Detection of the trifluoroacetyl methyl ester derivative of CML generated by activation human neutrophils by electron ionization GC/MS with selected ion monitoring. Freshly harvested human neutrophils (10⁶/mL) were incubated at 37°C in medium B supplemented with 1 mM L-serine. Cells were stimulated with 250 nM PMA and maintained in suspension by intermittent inversion. After a 45-minute incubation, cells were removed by centrifugation, and RNase A (1 mg/mL final concentration) was added. After a 96-hour incubation at 37°C, protein-bound CML in the incubation medium was detected by electron ionization GC/MS with selected ion monitoring. The ions at m/z 392 (M^•+ – CH₃OH) and m/z 305 (M^•+ – 2 COOCH₃ –H) represent the most abundant ions in the full-scan mass spectrum of CML. Note that the ions derived from d₄-labeled CML at m/z 309 and m/z 396 elute slightly earlier than the corresponding ions of CML, as has been shown for many other deuterated compounds (45).

Figure 8

Progress curve and reaction requirements for generation of CML on RNase A by activated human neutrophils. (a) Freshly harvested human neutrophils (10⁶/mL) were incubated at 37°C in medium B supplemented with 1 mM L-serine as described in the legend to Figure 6. After incubation for the indicated period at 37°C, the reaction was stopped by freezing at –20°C. The incubation medium was then subjected to analysis for CML by electron ionization isotope dilution GC/MS with selected ion monitoring. (b) Freshly harvested human neutrophils (10⁶/mL) were incubated at 37°C in medium B supplemented with 1 mM L-serine (Complete) as in a. After the addition of 1 mg/mL RNase A, the reaction mixture was incubated for 96 hours. Reactions were then subjected to analysis for CML by electron ionization selected ion monitoring GC/MS. When indicated, cells, L-serine,or PMA was omitted, or azide (5 mM) or catalase (500 nM) was included in the complete cellular system. Values are corrected for the endogenous CML content (12.2 μmol/mol lysine) of RNase A.

Figure 9

Reaction requirements for generation of CML on RNase A by activated human neutrophils in medium supplemented with plasma concentrations of free amino acids.
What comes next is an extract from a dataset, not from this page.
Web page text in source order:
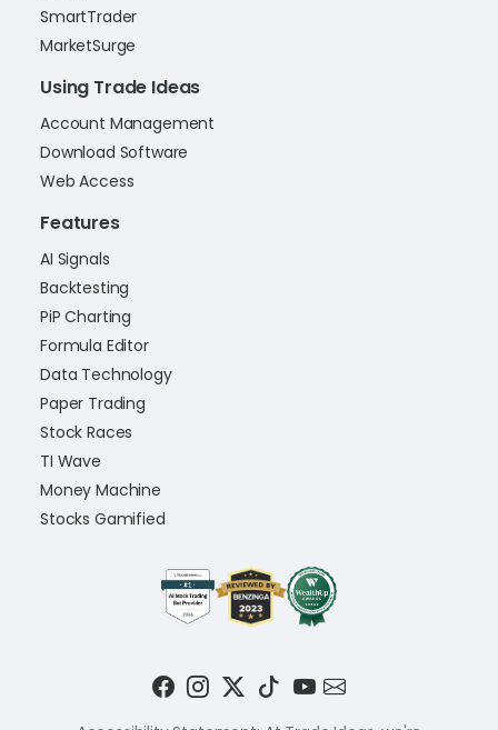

Isolated neutrophils (10⁶/mL) were activated with 200 nM PMA in medium B supplemented with 1 mg/mL RNase A, 260 μM L-glutamate, 210 μM L-alanine, 200μm L-serine, 175 μM glycine, 165 μM L-valine, 100 μM L-proline, and 100 μM L-lysine. When indicated, L-serine was omitted (–Ser) from the medium, and sodium azide (Azide; 5 mM) or 3-aminotriazole (ATA; 10 mM) was included. After a 1-hour incubation at 37°C, cells were removed by centrifugation, and the medium was incubated for another 16 hours at 37°C. Reaction mixtures were then subjected to analysis for CML by negative-ion electron capture isotope dilution GC/MS with selected ion monitoring. Values are corrected for the endogenous CML content (21.0 μmol/mol lysine) of RNase A and represent the mean ± SEM of 6 determinations.